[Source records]

*** Block opens ***

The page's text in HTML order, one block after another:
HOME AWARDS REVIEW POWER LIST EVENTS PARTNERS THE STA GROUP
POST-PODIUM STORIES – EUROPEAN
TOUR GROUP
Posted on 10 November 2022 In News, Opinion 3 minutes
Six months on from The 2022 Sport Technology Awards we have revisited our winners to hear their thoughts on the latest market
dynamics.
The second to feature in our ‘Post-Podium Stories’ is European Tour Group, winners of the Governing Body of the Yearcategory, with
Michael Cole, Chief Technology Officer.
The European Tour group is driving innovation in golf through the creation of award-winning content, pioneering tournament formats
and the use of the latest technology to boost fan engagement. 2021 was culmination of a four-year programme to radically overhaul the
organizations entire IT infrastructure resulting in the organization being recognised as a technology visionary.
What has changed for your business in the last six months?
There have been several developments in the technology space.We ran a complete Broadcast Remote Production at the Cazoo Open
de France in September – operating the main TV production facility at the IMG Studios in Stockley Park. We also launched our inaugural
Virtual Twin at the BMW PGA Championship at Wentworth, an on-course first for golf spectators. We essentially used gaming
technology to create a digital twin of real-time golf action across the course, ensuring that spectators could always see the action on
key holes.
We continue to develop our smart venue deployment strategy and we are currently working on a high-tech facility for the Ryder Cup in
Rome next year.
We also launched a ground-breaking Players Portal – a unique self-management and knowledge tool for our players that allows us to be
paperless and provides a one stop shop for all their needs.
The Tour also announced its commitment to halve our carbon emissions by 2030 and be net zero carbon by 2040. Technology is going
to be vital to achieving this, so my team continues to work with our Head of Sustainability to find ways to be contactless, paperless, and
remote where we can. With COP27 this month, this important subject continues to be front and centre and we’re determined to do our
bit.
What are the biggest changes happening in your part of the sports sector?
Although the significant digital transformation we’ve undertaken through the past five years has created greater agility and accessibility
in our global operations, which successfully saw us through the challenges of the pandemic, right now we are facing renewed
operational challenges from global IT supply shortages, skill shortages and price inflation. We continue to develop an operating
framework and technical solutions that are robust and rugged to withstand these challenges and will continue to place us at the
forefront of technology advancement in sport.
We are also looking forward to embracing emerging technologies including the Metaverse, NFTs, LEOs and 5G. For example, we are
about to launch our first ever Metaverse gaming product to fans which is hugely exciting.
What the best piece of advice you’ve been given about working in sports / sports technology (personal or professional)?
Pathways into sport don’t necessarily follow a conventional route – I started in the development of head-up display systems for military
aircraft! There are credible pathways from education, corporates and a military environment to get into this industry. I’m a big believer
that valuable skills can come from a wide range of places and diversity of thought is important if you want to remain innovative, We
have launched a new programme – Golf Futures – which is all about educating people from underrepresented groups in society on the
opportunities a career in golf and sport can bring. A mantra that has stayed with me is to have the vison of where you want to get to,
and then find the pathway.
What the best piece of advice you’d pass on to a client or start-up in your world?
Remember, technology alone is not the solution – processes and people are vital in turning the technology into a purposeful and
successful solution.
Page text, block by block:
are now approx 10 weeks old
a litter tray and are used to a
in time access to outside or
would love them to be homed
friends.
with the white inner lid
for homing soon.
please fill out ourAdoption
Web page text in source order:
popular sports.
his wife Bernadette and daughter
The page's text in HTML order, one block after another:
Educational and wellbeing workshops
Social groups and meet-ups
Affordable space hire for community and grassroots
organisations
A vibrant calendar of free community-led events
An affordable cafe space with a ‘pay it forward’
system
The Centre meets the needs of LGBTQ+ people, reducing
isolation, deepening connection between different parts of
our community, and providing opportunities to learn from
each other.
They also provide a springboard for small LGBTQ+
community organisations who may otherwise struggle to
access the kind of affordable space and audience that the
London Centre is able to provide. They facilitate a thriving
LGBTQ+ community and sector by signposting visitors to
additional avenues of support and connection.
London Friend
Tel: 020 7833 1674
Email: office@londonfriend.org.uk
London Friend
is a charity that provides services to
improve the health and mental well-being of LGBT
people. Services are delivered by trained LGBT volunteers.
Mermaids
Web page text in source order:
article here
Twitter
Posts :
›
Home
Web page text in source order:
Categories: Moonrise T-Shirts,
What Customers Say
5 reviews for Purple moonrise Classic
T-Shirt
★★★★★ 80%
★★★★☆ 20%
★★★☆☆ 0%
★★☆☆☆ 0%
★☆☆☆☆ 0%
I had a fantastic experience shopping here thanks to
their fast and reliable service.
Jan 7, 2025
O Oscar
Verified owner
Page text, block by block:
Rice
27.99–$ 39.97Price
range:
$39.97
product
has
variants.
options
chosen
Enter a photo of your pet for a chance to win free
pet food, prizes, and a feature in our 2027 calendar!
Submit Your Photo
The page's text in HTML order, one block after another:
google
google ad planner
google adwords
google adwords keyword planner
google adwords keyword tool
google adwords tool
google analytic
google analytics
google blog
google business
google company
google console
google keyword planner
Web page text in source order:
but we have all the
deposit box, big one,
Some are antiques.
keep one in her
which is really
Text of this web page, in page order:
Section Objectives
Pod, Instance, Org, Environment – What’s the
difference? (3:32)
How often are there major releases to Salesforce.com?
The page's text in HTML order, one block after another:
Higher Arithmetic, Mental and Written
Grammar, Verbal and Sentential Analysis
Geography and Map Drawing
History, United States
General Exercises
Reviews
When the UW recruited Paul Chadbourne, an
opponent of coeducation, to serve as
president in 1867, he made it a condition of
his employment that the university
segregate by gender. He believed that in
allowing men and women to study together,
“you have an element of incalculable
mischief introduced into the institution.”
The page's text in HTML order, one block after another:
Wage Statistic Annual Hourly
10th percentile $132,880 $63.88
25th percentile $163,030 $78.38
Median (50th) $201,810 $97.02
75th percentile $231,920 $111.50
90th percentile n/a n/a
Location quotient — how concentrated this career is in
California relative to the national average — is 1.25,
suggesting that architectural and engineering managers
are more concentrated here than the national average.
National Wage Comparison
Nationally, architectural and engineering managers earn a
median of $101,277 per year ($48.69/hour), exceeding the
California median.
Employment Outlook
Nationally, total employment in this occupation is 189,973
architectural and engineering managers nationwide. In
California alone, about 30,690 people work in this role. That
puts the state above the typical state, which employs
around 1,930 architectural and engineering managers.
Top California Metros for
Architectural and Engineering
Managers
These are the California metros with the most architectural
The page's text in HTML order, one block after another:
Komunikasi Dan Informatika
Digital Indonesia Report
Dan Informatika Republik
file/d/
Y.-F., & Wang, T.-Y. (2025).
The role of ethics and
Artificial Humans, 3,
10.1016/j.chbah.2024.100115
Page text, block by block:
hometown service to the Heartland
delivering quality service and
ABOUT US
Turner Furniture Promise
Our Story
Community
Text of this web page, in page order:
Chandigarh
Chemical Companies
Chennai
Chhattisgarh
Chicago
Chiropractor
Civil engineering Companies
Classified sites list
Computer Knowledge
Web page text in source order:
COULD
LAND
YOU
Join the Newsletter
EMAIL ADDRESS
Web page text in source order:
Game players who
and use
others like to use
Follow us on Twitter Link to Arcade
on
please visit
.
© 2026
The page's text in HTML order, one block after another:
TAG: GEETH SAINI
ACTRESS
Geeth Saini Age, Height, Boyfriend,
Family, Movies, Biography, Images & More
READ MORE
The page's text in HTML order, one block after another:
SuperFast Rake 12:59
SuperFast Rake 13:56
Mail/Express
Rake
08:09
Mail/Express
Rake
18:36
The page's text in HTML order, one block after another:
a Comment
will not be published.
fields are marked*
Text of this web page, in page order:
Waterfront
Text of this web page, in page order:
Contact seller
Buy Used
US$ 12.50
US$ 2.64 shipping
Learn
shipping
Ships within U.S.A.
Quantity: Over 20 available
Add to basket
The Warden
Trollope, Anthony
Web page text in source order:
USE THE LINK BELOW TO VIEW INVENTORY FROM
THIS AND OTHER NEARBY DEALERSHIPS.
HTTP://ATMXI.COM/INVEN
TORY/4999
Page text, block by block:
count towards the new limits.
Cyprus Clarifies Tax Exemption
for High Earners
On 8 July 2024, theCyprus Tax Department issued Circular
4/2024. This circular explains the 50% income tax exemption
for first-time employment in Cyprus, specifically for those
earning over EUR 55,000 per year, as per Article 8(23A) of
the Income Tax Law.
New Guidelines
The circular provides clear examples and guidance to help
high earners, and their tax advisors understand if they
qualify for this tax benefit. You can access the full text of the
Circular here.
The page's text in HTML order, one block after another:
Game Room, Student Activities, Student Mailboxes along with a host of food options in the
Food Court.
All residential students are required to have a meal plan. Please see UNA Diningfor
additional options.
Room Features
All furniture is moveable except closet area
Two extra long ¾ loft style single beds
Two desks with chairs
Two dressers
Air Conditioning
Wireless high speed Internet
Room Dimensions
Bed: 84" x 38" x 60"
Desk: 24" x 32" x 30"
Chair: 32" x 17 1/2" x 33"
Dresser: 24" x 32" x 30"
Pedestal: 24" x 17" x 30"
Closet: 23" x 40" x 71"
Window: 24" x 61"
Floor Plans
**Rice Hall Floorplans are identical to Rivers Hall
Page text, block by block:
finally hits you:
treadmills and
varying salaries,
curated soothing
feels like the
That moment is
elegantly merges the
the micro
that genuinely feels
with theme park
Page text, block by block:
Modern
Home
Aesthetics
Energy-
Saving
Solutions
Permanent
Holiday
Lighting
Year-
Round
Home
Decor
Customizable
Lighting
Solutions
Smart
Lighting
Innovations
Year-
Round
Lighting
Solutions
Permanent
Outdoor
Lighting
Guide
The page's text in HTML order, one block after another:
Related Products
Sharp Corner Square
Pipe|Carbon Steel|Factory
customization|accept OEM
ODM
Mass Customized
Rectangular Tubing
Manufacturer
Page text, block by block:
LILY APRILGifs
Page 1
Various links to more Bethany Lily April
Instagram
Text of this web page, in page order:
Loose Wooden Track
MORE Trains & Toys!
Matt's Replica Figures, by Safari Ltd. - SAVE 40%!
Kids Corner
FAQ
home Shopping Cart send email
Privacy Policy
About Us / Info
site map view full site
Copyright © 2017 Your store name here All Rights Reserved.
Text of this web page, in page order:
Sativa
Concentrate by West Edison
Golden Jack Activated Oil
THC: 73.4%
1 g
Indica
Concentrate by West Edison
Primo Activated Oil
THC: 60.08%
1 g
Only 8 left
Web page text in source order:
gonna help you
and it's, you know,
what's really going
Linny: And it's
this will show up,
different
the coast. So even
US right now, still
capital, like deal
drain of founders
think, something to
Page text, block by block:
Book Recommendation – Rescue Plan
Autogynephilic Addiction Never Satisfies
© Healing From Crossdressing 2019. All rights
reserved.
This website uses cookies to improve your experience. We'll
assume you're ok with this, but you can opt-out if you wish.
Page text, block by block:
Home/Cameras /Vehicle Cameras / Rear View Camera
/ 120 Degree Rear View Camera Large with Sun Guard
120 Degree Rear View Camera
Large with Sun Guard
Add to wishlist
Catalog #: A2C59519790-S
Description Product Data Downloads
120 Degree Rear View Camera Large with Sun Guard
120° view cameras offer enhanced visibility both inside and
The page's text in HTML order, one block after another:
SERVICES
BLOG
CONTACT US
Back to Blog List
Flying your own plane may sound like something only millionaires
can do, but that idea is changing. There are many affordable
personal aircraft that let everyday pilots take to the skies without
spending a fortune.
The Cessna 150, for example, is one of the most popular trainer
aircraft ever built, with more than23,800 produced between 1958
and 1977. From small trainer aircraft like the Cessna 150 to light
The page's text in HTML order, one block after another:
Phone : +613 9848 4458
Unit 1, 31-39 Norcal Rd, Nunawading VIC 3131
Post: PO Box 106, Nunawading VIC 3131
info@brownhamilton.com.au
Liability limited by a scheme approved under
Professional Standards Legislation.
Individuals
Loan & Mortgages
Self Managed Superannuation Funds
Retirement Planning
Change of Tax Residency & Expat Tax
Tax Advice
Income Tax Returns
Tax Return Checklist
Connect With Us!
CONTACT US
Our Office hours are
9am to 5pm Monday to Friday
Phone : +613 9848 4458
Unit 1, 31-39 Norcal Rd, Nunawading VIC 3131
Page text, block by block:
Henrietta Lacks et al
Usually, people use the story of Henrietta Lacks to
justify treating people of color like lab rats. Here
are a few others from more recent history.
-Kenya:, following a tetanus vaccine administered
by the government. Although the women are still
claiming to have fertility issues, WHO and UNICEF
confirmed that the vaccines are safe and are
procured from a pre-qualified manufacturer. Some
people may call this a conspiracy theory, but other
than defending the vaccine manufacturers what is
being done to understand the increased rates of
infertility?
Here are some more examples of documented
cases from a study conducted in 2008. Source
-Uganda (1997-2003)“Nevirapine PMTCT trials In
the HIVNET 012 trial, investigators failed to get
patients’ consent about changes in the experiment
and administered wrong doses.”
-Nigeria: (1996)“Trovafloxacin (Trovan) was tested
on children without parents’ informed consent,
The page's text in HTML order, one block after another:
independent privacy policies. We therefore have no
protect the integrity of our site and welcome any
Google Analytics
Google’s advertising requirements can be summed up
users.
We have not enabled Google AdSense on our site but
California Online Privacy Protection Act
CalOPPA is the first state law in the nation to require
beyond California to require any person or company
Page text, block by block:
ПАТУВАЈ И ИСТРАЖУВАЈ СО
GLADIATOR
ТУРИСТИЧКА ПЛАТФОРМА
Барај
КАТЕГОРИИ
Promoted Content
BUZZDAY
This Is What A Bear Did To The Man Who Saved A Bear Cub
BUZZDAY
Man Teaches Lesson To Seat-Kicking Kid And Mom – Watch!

*** Block closes ***

• What the exercise asks: Please say how many lines in the records contain the word "calendar", and give only that number.

• Exercise response: 2